Ministério da Saúde e Anvisa aprovam estudo clínico inédito para tratamento de lesões na medula espinhal

Matheus Freire
Ministério da Saúde e Anvisa se reúnem para anunciar avanço histórico da ciência brasileira no tratamento de lesões na medula espinhal. (Créditos: João Risi/Ministério da Saúde)

O Ministério da Saúde e a Agência Nacional de Vigilância Sanitária Anvisa anunciaram, nesta segunda feira (5), a aprovação do estudo clínico de fase 1 que irá avaliar a segurança da polilaminina no tratamento do Trauma Raquimedular Agudo. O anúncio foi feito pelo ministro da Saúde, Alexandre Padilha, e pelo diretor presidente da Anvisa, Leandro Safatle, e marca um avanço regulatório e científico no país.

A iniciativa possibilita o desenvolvimento de uma terapia inédita voltada ao tratamento de lesões na medula espinhal, com foco na ampliação do acesso à assistência e na integração da pesquisa clínica ao Sistema Único de Saúde. O estudo representa um passo importante para a ciência nacional ao avançar da pesquisa básica para a fase clínica em seres humanos.

“É um marco importante para a saúde, especialmente para pessoas com lesão medular aguda e crônica.
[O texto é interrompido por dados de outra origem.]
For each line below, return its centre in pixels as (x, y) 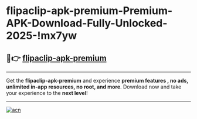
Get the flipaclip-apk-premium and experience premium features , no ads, (97, 81)
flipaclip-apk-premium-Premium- (89, 11)
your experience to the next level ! (47, 93)
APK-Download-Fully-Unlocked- (87, 23)
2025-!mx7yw (42, 36)
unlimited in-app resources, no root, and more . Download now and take (94, 87)
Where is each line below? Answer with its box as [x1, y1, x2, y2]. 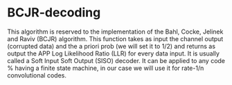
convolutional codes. [7, 71, 67, 80]
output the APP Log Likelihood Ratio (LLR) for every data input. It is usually [7, 49, 220, 58]
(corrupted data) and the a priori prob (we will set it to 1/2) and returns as [7, 42, 216, 50]
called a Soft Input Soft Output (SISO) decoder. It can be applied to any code [7, 56, 226, 64]
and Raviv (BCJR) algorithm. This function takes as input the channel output [7, 34, 224, 42]
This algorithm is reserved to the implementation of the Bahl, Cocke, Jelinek [7, 27, 224, 36]
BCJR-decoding [7, 5, 101, 21]
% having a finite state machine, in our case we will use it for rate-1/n [7, 64, 204, 72]
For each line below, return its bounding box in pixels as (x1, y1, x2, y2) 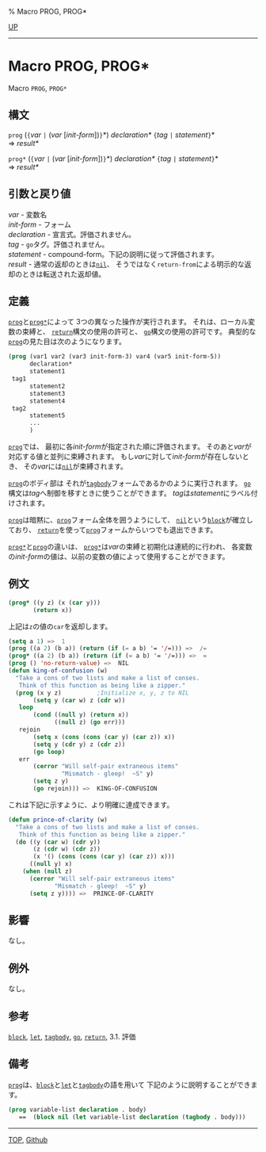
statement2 (28, 382, 66, 390)
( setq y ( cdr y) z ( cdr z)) (32, 741, 126, 748)
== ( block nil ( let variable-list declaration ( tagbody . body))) (18, 1113, 246, 1121)
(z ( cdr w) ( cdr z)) (32, 845, 101, 853)
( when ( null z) (22, 867, 73, 875)
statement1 (28, 368, 66, 376)
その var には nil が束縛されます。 (23, 461, 128, 471)
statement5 (28, 411, 66, 419)
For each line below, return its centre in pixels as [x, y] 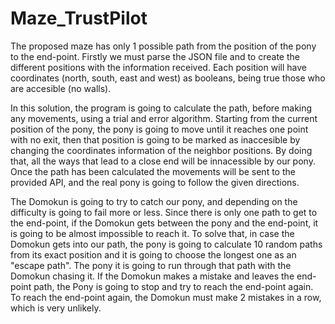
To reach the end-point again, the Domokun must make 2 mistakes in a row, [166, 297]
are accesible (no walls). [61, 88]
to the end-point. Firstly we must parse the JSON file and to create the [155, 56]
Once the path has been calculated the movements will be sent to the [153, 171]
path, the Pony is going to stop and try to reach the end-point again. [173, 286]
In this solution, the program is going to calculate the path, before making [161, 108]
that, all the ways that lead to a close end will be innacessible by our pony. [163, 161]
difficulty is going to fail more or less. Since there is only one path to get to [164, 212]
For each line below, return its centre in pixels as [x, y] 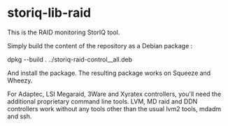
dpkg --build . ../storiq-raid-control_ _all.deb [70, 59]
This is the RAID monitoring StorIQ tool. [64, 32]
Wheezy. [20, 80]
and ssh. [20, 116]
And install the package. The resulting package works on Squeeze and [109, 73]
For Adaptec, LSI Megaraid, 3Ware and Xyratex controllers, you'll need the [114, 94]
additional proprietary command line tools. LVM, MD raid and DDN [102, 101]
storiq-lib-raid [49, 13]
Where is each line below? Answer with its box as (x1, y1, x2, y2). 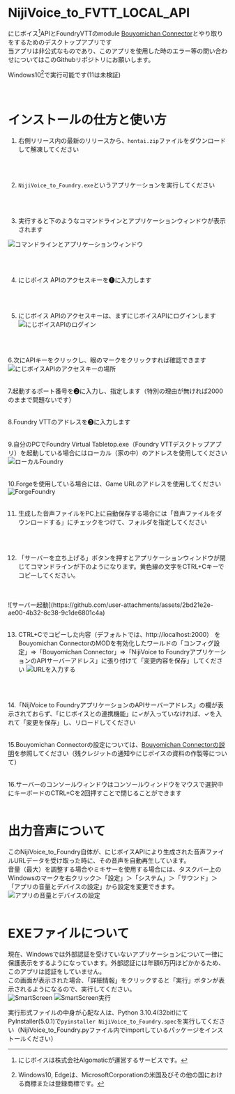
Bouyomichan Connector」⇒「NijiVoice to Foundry (42, 648, 190, 656)
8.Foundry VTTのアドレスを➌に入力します (8, 418, 131, 426)
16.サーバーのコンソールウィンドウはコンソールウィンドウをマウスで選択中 (8, 780, 224, 789)
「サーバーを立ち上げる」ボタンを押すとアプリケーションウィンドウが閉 (17, 554, 226, 562)
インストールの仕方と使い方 (8, 112, 167, 128)
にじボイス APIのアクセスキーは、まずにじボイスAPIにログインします (17, 311, 216, 320)
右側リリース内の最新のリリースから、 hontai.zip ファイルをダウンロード (17, 137, 226, 145)
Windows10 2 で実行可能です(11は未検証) (8, 69, 121, 79)
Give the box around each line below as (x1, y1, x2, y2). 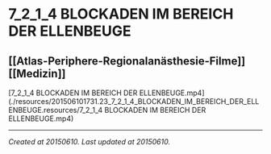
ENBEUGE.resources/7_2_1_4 (8, 106, 103, 114)
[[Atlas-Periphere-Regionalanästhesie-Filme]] (8, 54, 246, 68)
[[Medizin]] (8, 66, 66, 81)
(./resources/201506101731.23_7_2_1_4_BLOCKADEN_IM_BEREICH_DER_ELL (8, 97, 260, 106)
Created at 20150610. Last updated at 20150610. (8, 137, 171, 146)

Cada avanço científico e tecnológico renova a esperança e reforça o compromisso do Ministério da Saúde com o fortalecimento da pesquisa clínica. A aprovação, pela Anvisa, de um estudo desenvolvido em uma universidade pública tem potencial para revolucionar o tratamento no SUS e no país”, afirmou o ministro Alexandre Padilha.

Os estudos com a polilaminina são conduzidos por pesquisadores da Universidade Federal do Rio de Janeiro, sob a liderança da professora Tatiana Sampaio, em parceria com o laboratório Cristália. Pesquisas anteriores já indicaram resultados promissores na recuperação de movimentos. Ao longo da estruturação do projeto, o Ministério da Saúde destinou recursos para a pesquisa básica, consolidando a base científica necessária antes da aplicação clínica.

Com a autorização da Anvisa, o estudo clínico será realizado com cinco pacientes voluntários, com idades entre 18 e 72 anos, que apresentem lesões agudas completas da medula espinhal torácica entre as vértebras T2 e T10, com indicação cirúrgica em até 72 horas após a lesão. Os locais onde ocorrerão os procedimentos ainda serão definidos pela empresa responsável.

“A aprovação do início da fase 1 do estudo clínico da polilaminina foi priorizada pelo comitê de inovação da Anvisa, com o objetivo de acelerar pesquisas de amplo interesse público. Essa estratégia contribuiu para a redução de 60 por cento no tempo de aprovação de pesquisas clínicas nos últimos dois meses. Trata se de uma pesquisa totalmente nacional, que fortalece a ciência e a saúde do país”, destacou Leandro Safatle.

A polilaminina é uma proteína presente em diversos organismos, inclusive no corpo humano. O estudo clínico tem como objetivo principal avaliar a segurança da aplicação do medicamento e identificar possíveis riscos para as próximas etapas do desenvolvimento. A empresa patrocinadora será responsável pelo monitoramento rigoroso de todos os eventos adversos, garantindo a segurança dos participantes.

Em 2023, um projeto relacionado à regeneração de lesões raquimedulares com uso de células tronco já havia recebido aprovação ética do Ministério da Saúde, etapa fundamental para a realização de testes clínicos em seres humanos.

O investimento em pesquisas clínicas fortalece a soberania científica nacional e amplia a capacidade do Brasil de produzir conhecimento com impacto global. A atuação da Anvisa assegura credibilidade internacional e cria um ambiente regulatório favorável ao desenvolvimento responsável de novas terapias. Cada estudo autorizado contribui para o fortalecimento da indústria farmacêutica brasileira e para a construção de alternativas terapêuticas capazes de transformar a vida de milhares de pessoas.